Choosing the correct feature that contains the most information relevant to your strategy can have a huge impact on the performance of your strategy.

Instead of needing to evaluate these features yourself, we can use a random forest, a powerful machine learning technique, to objectively evaluate these features for us.

Random Forests

Random forests are an ensemble approach that are based off the principle that a group of “weak learners” can be combined to form a “strong learner”. Random forests start with building a large number of individual decision trees.

Decision trees enter an input at the top of the “tree” and send it down its branches, where each split represents varying levels of indicator values. (To learn more about decision trees, take a look at our previous post where we used a decision tree to trade Bank of America stock.)

Here’s the decision tree we built in a previous post:

Individual decision trees are seen as fairly weak learners, meaning they can very easily overfit the data and have trouble generalizing well to new data. Combined into “forests” with thousands of “trees”, these simplistic algorithms can form a very powerful modelling approach.

The success on a random forest is derived largely from the ability to create large amount of variability among the individual trees.
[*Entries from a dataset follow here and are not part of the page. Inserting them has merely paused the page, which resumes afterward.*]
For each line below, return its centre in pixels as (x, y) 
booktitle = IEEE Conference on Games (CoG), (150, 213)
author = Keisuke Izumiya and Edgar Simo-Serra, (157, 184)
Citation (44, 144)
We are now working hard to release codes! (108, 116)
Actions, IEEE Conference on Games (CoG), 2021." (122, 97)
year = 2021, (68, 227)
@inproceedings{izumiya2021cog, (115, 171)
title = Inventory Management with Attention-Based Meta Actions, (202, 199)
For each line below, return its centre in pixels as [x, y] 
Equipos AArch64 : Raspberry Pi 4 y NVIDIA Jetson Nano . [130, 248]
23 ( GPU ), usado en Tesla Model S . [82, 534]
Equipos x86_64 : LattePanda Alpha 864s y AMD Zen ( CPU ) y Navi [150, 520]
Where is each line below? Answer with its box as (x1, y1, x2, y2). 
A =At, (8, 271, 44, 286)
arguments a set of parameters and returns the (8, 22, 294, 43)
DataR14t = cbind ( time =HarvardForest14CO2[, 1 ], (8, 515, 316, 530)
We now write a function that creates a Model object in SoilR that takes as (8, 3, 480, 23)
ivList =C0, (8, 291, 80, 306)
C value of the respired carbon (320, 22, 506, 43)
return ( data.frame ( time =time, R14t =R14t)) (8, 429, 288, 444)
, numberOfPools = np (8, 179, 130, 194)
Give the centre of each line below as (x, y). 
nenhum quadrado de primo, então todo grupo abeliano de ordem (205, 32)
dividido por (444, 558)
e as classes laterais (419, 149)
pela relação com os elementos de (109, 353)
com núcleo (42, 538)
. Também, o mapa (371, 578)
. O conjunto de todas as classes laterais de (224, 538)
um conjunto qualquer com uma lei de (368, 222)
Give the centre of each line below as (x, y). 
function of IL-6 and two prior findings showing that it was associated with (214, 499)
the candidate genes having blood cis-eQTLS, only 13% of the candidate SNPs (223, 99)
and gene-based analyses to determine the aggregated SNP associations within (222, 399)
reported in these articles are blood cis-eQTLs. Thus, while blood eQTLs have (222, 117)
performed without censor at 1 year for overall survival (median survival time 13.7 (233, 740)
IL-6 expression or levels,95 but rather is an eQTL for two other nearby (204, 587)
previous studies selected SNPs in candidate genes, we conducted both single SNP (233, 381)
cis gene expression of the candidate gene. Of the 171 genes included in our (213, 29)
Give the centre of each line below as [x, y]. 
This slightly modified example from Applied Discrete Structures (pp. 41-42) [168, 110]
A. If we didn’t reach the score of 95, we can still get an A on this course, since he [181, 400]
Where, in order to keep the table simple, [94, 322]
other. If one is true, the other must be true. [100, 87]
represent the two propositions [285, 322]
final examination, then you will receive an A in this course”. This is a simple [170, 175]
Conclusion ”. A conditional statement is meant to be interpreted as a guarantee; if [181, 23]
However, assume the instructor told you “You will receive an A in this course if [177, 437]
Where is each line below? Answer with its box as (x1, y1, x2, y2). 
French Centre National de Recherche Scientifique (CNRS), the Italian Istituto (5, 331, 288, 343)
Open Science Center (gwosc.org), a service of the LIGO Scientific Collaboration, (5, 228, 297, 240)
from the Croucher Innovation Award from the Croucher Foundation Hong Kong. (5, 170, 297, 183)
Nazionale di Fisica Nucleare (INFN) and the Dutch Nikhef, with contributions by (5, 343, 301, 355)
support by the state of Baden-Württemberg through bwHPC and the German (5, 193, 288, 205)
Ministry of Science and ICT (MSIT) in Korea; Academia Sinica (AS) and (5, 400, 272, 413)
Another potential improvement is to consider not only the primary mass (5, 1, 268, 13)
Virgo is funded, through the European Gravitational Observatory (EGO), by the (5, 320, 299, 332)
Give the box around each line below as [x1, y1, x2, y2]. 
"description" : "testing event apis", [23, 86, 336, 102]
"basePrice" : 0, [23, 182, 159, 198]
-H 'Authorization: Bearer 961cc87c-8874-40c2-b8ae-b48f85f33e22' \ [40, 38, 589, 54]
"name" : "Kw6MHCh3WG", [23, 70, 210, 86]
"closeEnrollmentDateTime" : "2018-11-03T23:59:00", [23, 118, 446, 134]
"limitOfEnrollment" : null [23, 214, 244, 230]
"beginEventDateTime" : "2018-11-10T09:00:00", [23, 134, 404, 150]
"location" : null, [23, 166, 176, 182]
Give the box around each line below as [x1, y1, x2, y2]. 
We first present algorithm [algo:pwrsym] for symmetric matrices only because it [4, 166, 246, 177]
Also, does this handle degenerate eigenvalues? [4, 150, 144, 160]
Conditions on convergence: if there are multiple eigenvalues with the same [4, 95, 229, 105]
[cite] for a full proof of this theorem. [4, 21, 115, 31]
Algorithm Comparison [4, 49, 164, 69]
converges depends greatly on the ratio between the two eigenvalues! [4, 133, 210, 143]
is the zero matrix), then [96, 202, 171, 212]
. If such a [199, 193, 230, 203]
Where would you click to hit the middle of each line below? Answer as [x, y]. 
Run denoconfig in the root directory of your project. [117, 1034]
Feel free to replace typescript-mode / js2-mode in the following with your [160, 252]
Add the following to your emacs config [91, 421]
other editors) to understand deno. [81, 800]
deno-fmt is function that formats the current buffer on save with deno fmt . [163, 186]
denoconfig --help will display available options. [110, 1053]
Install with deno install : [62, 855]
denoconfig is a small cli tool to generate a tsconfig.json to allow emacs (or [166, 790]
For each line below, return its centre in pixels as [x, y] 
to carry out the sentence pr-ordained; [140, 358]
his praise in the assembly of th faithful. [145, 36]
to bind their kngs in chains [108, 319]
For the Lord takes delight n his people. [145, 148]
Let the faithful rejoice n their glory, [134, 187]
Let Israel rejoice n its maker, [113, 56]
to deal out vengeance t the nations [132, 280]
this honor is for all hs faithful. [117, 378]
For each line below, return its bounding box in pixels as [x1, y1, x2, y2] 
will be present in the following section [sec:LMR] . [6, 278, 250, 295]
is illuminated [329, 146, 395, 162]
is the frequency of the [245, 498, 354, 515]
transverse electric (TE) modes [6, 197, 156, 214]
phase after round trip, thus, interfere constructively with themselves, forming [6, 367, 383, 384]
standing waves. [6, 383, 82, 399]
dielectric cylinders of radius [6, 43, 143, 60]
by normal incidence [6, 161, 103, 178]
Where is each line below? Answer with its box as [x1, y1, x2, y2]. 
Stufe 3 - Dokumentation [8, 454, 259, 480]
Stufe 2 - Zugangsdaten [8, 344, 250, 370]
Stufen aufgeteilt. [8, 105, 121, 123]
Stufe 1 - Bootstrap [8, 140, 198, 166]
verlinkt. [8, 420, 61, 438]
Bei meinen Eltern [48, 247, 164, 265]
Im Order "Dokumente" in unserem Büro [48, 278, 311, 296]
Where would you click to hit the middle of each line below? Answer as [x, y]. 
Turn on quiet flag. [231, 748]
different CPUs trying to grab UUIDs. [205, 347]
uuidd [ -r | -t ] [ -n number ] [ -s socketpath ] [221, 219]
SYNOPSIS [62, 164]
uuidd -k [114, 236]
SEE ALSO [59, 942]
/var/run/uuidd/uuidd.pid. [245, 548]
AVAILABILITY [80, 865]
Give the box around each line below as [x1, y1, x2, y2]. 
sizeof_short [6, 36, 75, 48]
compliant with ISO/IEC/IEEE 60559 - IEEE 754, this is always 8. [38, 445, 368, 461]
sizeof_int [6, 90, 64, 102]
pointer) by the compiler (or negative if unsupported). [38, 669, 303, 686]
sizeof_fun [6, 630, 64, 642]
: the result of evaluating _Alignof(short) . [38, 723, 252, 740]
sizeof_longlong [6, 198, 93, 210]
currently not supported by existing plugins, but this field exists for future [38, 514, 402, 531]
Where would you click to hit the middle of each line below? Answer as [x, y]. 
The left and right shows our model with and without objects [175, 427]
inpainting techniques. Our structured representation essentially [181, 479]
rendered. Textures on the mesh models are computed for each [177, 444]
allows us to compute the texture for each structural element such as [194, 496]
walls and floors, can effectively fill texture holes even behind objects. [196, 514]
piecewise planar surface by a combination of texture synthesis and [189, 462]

This is accomplished by introducing a degree of randomness in two different ways:

Bagging
- Bagging, short for “bootstrap aggregating”, simply means to sample with replacement. Instead of using the entire available dataset to build each tree, the data set is randomly sampled with each data point being available to be selected again. For example, if we were to perform bagging on a training set consisting of the numbers 1 through 10, we could end up the following data set: 1 3 2 1 5 7 5 5 7 10
- This allows us to create an infinite number of datasets all the same size and derived from our original dataset.
Subset of indicators
- Instead of using every available indicator to build each tree, only a randomly chosen subset of indicators is used. For instance, if we had 5 different features we were testing, only 3 would be used in each tree.

From these two sources of randomness we have created an entire forest of diverse trees. Now for each data point, each tree is called to make a classification and a majority vote decides the final decision.

One major advantage of random forests is they are able to give a very robust measure of the performance of each indicator. With thousands of trees each built with a different bagged training set and subset of indicators, they tell which indicators were most important in deciding the class of the variable we are trying to predict, in this case the direction of the market.

We take advantage of this valuable property of random forests to figure out which features, derived from the Bollinger Bands, we should be using in our strategy.

Feature Creation

First we have to decide what features to derive from the Bollinger Bands. This an area where you can get creative in coming up with fancy calculations and formulas but for now we’ll stick to 8 basic features:

Upper Band - Price
- The distance between the upper band the current price
Middle Band - Price
- The distance between the middle line, a 20-period simple moving average, and the current price
Lower Band - Price
- The distance between the lower band the current price
%B
- Measures the current price relative the upper and lower bands:
  - %B = (Current Price - Lower Band) / (Upper Band - Lower Band)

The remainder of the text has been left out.